Data items

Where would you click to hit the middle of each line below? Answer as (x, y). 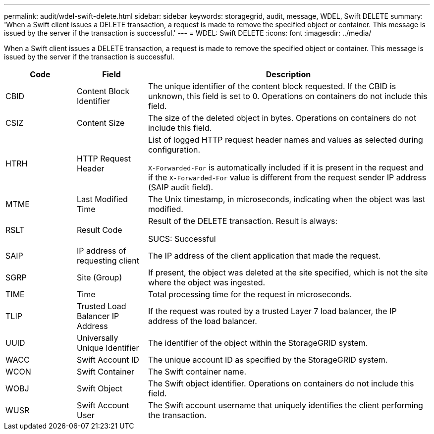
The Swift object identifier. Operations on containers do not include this (281, 383)
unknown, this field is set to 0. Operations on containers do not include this (288, 96)
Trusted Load (101, 306)
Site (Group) (99, 277)
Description (288, 74)
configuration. (174, 150)
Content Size (101, 123)
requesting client (108, 261)
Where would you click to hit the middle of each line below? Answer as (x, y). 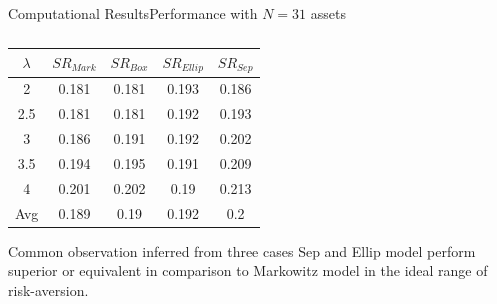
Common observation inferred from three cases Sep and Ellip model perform (242, 250)
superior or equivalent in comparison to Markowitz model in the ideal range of (248, 270)
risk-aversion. (48, 289)
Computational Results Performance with (133, 13)
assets (328, 13)

| Try it |
Your task is to return the lines above, from the first one up to and including the line containing "Site (Group) (99, 277)", minus any pictures.

| Problem solution |
Where would you click to hit the middle of each line below? Answer as (x, y). 
The Swift object identifier. Operations on containers do not include this (281, 383)
unknown, this field is set to 0. Operations on containers do not include this (288, 96)
Trusted Load (101, 306)
Site (Group) (99, 277)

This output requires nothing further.